Ussually Tilapia fellets,Shrimp,Night crawlers,Catish Recently I added swai,cod,shad mostly a variety of different fish is what I stick to not live!


----------



## Da' Manster!

Even I don't even worry about live anymore since my Rhom and Manny absolutely love smelt!...







...I might try giving them nightcrawlers as a treat and see if they accept them.


----------



## nitrofish

I never had luck with live feed. The bastards would kill everything in 5 min and leave the uneaten remains to settle to the bottom. It was like they were not even hungry, they just killed everything for fun.

I eventually switched to jumbo shrimp or smelt from the grocery store. Thaw just a few in the fridge with in ziplock snack bags for daily feeding.


----------



## Pygo-joe

I've a "6 black diamond rhombeus and a "4 Guyanan rhombeus. I feed the raw frozen tiger shrimp halves, smelt, and an occasional night crawlers. I feed two sometimes three times a week. Actually my girlfriend has that duty now because my job has me gone a lot. But I'd like to get the to except dry krill & carnival sticks, and massivore pellets. Is there anyone on this forum that has a rhombeus that eats dry foo as a staple? I'd probably have to starve them for a good length of time time to pull it off though.


----------



## Ægir

My Rhom only eats pellets... Hikari in the red bag. Started at 1/2" and is now around 12".

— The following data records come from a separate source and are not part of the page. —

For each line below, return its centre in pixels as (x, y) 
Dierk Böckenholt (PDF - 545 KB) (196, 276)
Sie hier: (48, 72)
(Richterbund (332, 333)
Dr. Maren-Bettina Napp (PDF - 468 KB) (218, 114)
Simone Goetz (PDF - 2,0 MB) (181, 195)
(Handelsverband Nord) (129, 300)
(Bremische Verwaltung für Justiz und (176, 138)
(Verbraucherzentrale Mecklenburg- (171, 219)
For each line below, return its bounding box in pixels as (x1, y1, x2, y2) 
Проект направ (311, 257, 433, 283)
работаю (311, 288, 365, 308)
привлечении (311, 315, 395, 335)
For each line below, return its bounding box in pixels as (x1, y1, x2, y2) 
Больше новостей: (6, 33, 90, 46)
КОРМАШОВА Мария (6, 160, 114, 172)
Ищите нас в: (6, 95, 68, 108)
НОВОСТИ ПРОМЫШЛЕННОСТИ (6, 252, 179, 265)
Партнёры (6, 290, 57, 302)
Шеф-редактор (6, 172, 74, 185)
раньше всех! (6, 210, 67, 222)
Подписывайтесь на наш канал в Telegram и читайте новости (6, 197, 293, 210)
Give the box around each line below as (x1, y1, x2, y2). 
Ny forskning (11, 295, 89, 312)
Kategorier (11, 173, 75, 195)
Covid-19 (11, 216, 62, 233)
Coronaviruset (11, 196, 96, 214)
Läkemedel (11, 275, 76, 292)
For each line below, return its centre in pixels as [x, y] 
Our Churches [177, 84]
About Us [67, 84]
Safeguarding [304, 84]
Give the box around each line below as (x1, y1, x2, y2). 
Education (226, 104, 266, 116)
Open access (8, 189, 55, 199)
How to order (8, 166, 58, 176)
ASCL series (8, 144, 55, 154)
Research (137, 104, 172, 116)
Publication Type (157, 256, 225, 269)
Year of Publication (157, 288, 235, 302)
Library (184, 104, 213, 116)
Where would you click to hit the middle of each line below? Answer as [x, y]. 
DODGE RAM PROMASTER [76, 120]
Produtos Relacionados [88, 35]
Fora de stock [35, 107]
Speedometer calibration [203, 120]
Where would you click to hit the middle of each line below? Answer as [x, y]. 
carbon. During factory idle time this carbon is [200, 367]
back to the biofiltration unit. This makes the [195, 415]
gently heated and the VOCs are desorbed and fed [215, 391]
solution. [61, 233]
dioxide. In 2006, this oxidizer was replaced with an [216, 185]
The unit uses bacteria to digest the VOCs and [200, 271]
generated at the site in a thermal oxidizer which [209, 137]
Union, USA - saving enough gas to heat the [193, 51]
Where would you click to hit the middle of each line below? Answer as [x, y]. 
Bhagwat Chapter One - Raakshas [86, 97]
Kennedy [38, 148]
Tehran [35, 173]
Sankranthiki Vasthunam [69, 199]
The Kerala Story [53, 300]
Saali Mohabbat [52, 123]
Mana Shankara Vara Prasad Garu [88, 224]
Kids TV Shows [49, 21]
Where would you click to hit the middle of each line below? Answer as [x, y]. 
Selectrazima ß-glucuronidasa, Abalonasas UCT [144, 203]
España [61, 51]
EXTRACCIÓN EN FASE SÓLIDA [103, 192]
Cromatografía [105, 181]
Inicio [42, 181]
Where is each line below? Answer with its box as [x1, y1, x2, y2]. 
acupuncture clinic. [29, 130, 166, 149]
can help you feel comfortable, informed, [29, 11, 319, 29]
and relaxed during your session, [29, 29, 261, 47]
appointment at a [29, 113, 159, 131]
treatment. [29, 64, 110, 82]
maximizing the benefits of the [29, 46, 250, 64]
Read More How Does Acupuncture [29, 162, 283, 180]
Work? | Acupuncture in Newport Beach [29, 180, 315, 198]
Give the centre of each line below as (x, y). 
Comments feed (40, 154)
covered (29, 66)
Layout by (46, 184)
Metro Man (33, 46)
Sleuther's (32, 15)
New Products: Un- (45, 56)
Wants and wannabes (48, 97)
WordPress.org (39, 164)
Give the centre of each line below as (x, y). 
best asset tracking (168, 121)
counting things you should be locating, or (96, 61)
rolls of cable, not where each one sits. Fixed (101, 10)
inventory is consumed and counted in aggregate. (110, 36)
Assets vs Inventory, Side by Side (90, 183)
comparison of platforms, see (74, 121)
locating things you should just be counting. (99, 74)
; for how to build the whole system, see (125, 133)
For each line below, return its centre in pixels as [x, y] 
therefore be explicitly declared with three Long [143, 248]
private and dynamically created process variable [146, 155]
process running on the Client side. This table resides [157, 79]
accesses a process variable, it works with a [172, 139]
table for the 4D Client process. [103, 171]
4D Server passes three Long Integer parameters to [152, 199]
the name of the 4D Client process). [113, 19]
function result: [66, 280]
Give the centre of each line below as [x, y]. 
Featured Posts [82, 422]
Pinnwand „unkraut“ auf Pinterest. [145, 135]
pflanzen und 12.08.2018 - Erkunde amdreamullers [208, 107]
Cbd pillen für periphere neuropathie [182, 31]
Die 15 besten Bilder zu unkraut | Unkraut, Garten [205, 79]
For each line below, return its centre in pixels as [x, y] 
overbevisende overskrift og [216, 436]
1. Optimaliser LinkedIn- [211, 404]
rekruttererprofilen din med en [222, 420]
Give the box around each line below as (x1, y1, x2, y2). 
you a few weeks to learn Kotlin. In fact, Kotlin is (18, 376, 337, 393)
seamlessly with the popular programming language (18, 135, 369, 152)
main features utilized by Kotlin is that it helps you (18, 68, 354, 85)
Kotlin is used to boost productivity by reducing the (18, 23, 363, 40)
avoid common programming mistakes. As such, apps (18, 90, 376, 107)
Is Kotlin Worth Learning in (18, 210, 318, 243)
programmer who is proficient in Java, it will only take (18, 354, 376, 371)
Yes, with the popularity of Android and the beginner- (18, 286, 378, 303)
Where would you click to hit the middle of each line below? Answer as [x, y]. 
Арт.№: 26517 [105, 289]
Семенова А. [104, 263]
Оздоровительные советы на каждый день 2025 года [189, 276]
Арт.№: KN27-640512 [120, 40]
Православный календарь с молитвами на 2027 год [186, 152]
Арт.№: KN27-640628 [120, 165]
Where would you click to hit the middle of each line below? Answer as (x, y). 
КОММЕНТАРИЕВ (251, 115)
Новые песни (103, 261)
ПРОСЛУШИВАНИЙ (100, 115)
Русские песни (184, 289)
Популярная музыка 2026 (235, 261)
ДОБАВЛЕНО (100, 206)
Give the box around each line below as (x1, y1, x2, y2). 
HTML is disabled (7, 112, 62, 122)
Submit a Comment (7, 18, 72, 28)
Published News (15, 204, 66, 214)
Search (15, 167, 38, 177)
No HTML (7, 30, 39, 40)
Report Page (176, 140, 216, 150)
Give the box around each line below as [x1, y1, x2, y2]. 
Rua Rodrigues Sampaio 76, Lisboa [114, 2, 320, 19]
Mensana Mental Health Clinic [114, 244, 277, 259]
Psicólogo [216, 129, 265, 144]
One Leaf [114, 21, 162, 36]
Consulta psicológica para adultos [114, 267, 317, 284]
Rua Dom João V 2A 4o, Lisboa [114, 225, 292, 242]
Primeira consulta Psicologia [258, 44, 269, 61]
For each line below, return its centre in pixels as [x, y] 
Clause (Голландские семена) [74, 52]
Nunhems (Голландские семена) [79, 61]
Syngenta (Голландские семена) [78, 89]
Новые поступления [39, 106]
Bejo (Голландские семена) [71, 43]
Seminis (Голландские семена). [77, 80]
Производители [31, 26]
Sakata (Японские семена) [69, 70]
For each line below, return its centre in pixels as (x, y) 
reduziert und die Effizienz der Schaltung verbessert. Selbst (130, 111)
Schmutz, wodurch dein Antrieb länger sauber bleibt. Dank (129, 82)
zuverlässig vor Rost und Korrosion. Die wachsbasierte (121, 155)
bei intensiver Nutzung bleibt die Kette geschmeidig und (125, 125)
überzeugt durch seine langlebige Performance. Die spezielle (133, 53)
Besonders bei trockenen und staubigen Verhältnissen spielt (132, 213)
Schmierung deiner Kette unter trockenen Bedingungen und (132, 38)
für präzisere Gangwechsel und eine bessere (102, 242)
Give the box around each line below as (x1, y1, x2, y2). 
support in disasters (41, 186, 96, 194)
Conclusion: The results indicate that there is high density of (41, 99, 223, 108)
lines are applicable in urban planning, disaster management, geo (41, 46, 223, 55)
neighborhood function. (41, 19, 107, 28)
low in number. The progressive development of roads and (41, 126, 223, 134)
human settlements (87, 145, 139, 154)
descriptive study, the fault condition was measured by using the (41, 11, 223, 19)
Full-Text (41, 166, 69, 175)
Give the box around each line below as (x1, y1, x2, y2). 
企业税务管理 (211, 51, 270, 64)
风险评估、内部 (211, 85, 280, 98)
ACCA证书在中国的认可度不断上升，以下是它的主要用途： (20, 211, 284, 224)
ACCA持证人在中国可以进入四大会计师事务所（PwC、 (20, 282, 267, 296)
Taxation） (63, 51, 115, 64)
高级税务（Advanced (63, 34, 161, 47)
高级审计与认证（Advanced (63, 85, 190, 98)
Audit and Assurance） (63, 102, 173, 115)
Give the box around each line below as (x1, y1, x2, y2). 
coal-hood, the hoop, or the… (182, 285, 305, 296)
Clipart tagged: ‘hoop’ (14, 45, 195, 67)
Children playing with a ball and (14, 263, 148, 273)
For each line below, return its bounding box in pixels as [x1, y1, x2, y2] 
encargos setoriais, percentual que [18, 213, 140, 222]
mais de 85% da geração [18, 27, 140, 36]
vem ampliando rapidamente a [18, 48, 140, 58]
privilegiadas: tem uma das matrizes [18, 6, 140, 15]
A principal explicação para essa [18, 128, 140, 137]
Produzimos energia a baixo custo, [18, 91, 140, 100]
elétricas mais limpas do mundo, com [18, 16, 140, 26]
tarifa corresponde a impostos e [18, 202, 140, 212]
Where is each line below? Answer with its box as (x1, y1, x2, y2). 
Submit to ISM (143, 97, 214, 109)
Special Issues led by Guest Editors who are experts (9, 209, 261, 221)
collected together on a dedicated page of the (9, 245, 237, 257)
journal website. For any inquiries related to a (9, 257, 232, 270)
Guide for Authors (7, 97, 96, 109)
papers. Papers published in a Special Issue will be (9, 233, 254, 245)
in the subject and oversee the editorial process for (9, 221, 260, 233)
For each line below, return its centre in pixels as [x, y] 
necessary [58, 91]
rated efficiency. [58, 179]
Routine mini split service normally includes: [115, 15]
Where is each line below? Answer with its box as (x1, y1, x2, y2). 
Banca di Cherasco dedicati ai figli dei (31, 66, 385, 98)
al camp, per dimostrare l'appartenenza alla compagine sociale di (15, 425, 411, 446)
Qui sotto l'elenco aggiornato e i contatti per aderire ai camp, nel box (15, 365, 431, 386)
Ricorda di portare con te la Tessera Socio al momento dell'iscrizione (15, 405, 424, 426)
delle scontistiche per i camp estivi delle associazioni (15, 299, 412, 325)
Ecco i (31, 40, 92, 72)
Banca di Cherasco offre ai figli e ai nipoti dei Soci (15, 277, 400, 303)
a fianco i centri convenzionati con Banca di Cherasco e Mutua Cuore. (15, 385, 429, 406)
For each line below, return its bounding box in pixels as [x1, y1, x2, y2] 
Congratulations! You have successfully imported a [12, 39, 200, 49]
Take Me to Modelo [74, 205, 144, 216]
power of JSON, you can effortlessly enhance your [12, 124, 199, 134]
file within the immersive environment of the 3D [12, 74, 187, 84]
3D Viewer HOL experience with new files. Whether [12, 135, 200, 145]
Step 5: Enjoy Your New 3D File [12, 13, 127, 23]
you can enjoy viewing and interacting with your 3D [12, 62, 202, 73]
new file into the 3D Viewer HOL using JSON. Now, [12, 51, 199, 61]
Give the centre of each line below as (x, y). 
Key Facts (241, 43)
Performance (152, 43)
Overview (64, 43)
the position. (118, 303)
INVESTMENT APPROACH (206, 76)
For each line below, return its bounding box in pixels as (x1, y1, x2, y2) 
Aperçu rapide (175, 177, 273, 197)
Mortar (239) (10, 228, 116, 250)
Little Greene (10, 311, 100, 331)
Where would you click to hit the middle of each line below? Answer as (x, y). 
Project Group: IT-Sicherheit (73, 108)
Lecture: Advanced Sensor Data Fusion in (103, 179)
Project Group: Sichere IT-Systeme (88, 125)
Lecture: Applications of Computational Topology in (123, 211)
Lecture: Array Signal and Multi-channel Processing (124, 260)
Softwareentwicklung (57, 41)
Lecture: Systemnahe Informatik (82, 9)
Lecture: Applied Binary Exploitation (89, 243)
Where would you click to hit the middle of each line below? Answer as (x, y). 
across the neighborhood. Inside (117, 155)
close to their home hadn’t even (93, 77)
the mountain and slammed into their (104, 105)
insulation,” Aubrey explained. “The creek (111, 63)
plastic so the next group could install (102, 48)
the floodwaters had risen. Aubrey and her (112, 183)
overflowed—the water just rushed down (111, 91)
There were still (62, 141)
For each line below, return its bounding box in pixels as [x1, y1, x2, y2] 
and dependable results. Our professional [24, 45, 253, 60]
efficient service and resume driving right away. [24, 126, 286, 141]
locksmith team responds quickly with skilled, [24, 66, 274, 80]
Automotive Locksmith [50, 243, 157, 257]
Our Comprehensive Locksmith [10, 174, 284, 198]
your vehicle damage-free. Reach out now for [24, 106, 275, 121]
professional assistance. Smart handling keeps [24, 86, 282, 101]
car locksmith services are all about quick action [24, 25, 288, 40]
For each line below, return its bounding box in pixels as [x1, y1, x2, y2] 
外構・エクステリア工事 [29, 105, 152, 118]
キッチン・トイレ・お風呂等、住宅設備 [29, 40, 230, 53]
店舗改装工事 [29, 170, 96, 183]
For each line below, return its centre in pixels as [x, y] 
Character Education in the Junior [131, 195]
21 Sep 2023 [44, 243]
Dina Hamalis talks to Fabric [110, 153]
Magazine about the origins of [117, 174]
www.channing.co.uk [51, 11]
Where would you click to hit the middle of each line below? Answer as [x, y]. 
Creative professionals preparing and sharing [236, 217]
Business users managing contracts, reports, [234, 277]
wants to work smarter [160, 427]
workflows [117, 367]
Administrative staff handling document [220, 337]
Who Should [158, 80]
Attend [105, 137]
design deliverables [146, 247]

If you use smaller portions of the food you are using now and get him to feed off the surface, and then switch to pellets it shouldnt take long. Or you can soak the pellets in water for a while, and get them to sink some... just gotta get them to recognize it as food.


----------



## Pygo-joe

Thanks for the feeding tips.


----------



## Pygo-joe

If you don't mind me asking, how many years did it take for your rhombeus to grow from that small size to a "12 ? I do know that rhombeus have growth spurts but generally are slow growing, especially when compared to the Pygocentrus species.


----------



## Ægir

10 or 11 years at this point... still going. Wasnt accurately measured in the last year but over 12" prob closer to 13" by now.


----------



## Sanchezi

I Feed my piranha piece of tilapia stuffed with Northfin 10mm carnivore pellets...That is it nothing else.


----------



## Guest

I fed mine a rotated diet of shrimp with shell on, massivore, and tilapia.


----------



## Recci

Lets face it feeding them anything other than pellets and other standard fish food is for nothing other than show. OHH look guys iv got some big nasty piranha lets feed them live baby mice and gold fish how cool is that! Its pointless and dumb! If they will eat cichlid pellets or carnivore pellets then there is nothing better to feed them. Its much cheaper and healthier for them in long run.


----------